One recording was excluded from analysis from groups 0’, 10’ and 20’ because of poor technical condition. Time of peak glucose concentration (T _max) was considered to be the time period from beginning the meal to the moment when the highest glucose level appeared during the analyzed time period. In some cases, a continuous glucose rise or drop during the whole analyzed period was observed with no local maximum. Arbitrarily, in such cases all the recordings were considered, where peak registered glucose was found during the first or last 10 min of the period analyzed. These cases were excluded from further T _max analysis (7, 5 and 6 cases in groups 0’, 10’ and 20’, respectively).

Despite good metabolic control, the patients’ motivation, and the will of the patients and their parents to cooperate, the median glucose concentrations at the start of monitoring, before the first daily meal, in two out of three groups examined slightly exceeded the normal ranges (in groups 0’, 10’ and 20’, respectively, 115, 118 and 106 mg/dL); and in two groups (0’ and 10’), hyperglycemia was found in over half of the participants. Hypoglycemia in this period was quite rare in groups 0’, 10’ and 20’, respectively; 2, 3 and no participants were affected (6.9, 10.3 and 0% of children examined, respectively; Table 5). The differences were not significant.

Table 5.

Glucose concentrations before meal

Parameter	Group			P
	0’	10’	20’
n	29	29	29
Initial glucose (mg/dL)	115 [88–150]	118 [104–132]	106 [92–137]	NS
Hypoglycemia <70 mg/dL (n)	2 (6.9%)	3 (10.3%)	0 (0%)	NS
Normoglycemia 70–110 mg/dL (n)	12 (41.4%)	8 (27.6%)	16 (55.2%)	NS
Hyperglycemia >110 mg/dL (n)	15 (51.7%)	18 (62.1%)	13 (44.8%)	NS

Data presented as n (percentage of whole group), median [quartiles 25–75%]. NS, not significant.

The median glucose 2 h after commencing a meal was on the border of normal values, and the mean glucose rise varied from 11.93 ± 47.85 in group 0’ to 21.17 ± 52.44 in group 10’. Ratios of participants with normal glucose concentrations varied from 31% in group 10’ to 58.6% in group 20’. Several participants sustained mild hypoglycemia <70 mg/dL (2, 5 and 3 cases in groups 0’, 10’ and 20’, respectively).
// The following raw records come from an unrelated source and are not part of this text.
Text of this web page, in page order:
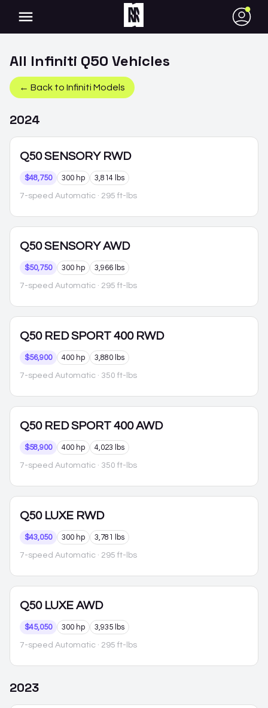
●
All Infiniti Q50 Vehicles
← Back to Infiniti Models
2024
Q50 SENSORY RWD
$48,750 300 hp 3,814 lbs
7-speed Automatic · 295 ft-lbs
Q50 SENSORY AWD
$50,750 300 hp 3,966 lbs
7-speed Automatic · 295 ft-lbs
Q50 RED SPORT 400 RWD
$56,900 400 hp 3,880 lbs
7-speed Automatic · 350 ft-lbs
Q50 RED SPORT 400 AWD
$58,900 400 hp 4,023 lbs
7-speed Automatic · 350 ft-lbs
Q50 LUXE RWD
$43,050 300 hp 3,781 lbs
7-speed Automatic · 295 ft-lbs
Q50 LUXE AWD
$45,050 300 hp 3,935 lbs
7-speed Automatic · 295 ft-lbs
2023
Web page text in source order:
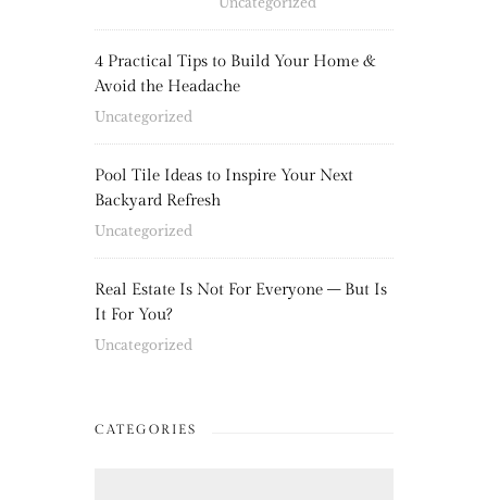
4 Practical Tips to Build Your Home &
Avoid the Headache
Uncategorized
Pool Tile Ideas to Inspire Your Next
Backyard Refresh
Uncategorized
Real Estate Is Not For Everyone – But Is
It For You?
Uncategorized
CATEGORIES
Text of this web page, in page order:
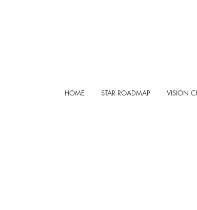
HOME STAR ROADMAP VISION
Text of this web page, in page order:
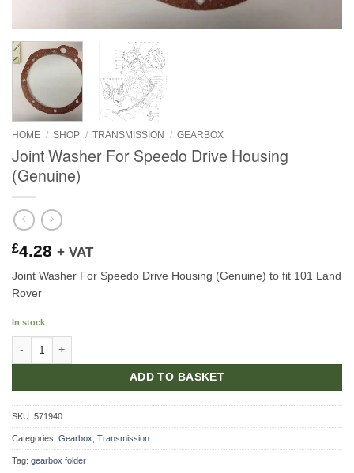
HOME / SHOP / TRANSMISSION / GEARBOX
Joint Washer For Speedo Drive Housing
(Genuine)
£4.28 + VAT
Joint Washer For Speedo Drive Housing (Genuine) to fit 101 Land
Rover
In stock
ADD TO BASKET
SKU: 571940
Categories: Gearbox Transmission
Tag: gearbox folder
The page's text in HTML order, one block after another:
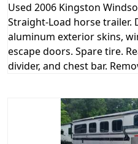
Used 2006 Kingston
Straight-Load horse trailer.
aluminum exterior skins,
escape doors. Spare tire.
divider, and chest bar.
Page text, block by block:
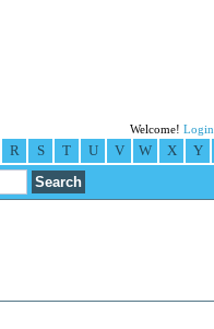
Welcome! Login
R S T U V W X Y
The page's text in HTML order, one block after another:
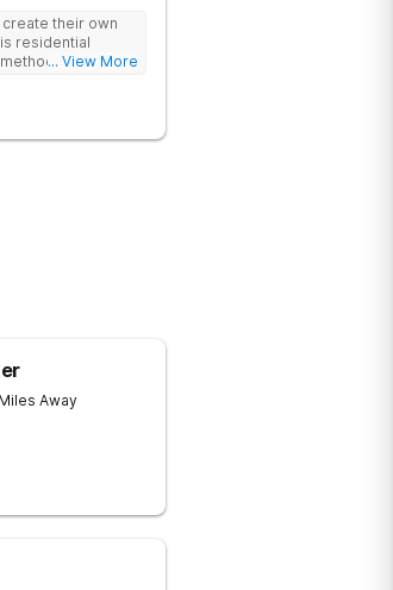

All of these were mild, registered only in CGM recording and did not require glucose tablets. Often hypoglycemia occurred during only one monitoring day. The differences were not significant (Table 6).

Table 6.

Postprandial glucose concentration after 120 min

Parameter	Group			P
	0’	10’	20’
n	29	29	29
G 120 (mg/dL)	132.10 ± 44.81 [8.32]	139.31 ± 63.26 [11.75]	133.97 ± 64.72 [12.02]	NS
G 120 – G start = R 120 (mg/dL)	11.93 ± 47.85 [8.89]	21.17 ± 52.44 [9.74]	20.31 ± 65.36 [12.14]	NS
Hypoglycemia <70 mg/dL (n)	2 (6.9%)	5 (17.3%)	3 (10.4%)	NS
Normoglycemia 70–140 mg/dL (n)	15 (51.7%)	9 (31%)	17 (58.6%)	NS
Hyperglycemia >140 mg/dL (n)	12 (41.4%)	15 (51.7%)	9 (31%)	NS

Data presented as n, mean ± standard deviation [standard error of the mean]. G ₁₂₀, glucose concentration 120 min after the meal began; G _start, glucose when monitoring began; NS, not significant; R ₁₂₀, glucose rise after 120 min.

The mean glucose after 120 min was within a normal range, and the ratios of participants in whom glucose concentrations were normal were close to these from the beginning of monitoring.
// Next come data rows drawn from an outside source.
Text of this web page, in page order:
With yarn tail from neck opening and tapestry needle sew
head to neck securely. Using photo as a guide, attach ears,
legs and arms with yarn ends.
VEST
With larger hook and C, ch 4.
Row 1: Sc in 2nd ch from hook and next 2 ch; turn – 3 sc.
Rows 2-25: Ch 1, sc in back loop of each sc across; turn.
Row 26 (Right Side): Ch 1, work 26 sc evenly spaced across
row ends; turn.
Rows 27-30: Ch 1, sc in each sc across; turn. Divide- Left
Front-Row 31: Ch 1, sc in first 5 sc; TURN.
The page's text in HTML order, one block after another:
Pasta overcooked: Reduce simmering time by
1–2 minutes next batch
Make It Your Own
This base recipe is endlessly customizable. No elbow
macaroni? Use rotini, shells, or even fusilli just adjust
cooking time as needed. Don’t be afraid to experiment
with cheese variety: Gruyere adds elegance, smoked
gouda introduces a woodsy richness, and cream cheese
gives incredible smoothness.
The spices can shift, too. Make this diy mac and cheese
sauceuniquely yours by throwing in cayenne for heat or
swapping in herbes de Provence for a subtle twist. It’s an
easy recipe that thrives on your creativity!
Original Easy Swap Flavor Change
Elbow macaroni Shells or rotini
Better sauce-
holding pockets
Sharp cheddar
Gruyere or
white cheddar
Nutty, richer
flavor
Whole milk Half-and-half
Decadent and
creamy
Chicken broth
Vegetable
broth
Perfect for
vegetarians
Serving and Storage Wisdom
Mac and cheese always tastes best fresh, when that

Every day, participants were administered equal insulin doses, so glucose concentration decreases were probably not caused by overdosing.
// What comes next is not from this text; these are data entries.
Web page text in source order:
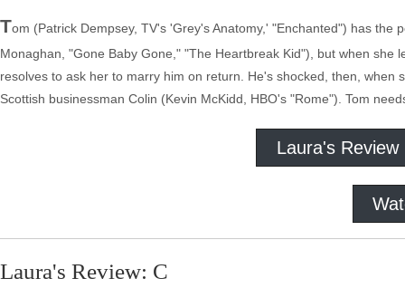
Tom (Patrick Dempsey, TV's 'Grey's Anatomy,' "Enchanted") has
Monaghan, "Gone Baby Gone," "The Heartbreak Kid"), but when
resolves to ask her to marry him on return. He's shocked, then,
Scottish businessman Colin (Kevin McKidd, HBO's "Rome"). Tom
Laura's Review
Laura's Review: C
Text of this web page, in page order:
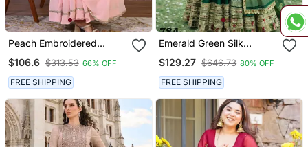
Peach Embroidered
$106.6 $313.53 66% OFF
FREE SHIPPING
Emerald Green Silk
Gown With Dupatta
$129.27 $646.73 80% OFF
FREE SHIPPING
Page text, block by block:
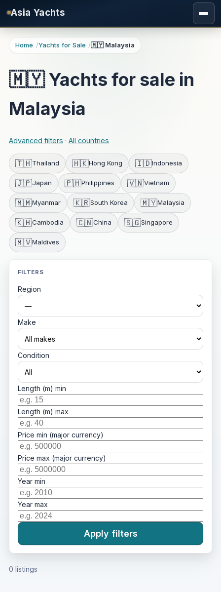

Glucose concentrations after 180 min were comparable to initial glucose concentrations, and usually <10 mg/dL in group 20’ to 23 mg/dL in group 0’. Only one group (20’) showed glucose concentrations within the normal range for the majority of participants. Hypoglycemia at the end of the monitoring period was most frequent in group 0’ (11 participants, 37.9%), and was rarest in group 20’ (5 participants, 17.3%). Hyperglycemia after 180 min was most frequent in group 10’ (13 participants, 44.8%). The differences were not significant (Table 7).

Table 7.

Comparison of initial minute postprandial glucose concentrations and after 180 min

Parameter	Group			P
	0’	10’	20’
n	29	29	29
G 180 (mg/dL)	74 [61–110]	106 [66–140]	98 [71–120]	NS
G 180 – G start = R 180 (mg/dL)	−23 [−71–0]	−16 [−39–13]	−10 [−38–14]	NS
$\frac{{\mathit{\text{G}}}_{180}}{G_{\mathrm{start}}}(\%)$	74.53 [49.44–99.23]	85.46 [64.01–109.74]	90.74 [66.35–115.6]	NS
Hypoglycemia <70 mg/dL (n)	11 (37.9%)	9 (31%)	5 (17.3%)	NS
Normoglycemia 70–110 mg/dL (n)	10 (34.5%)	7 (24.2%)	15 (51.7%)	NS
Hyperglycemia >110 mg/dL (n)	8 (27.6%)	13 (44.8%)	9 (31%)	NS

Date presented as the median [quartiles 25–75%]. G ₁₈₀, glucose concentration 180 min after the meal began; G _start, glucose when monitoring began; NS, not significant; R ₁₈₀, glucose rise after 180 min.

There were no significant differences in profiles of postprandial glucose concentration and postprandial glucose rise in any of the points analyzed (Figures 1,2).

Figure 1.

Profile of mean postprandial glucose concentrations (dots, mean values; whiskers, standard deviation).

Figure 2.

Profile of mean postprandial glucose concentration rises (dots, mean values; whiskers, standard deviation).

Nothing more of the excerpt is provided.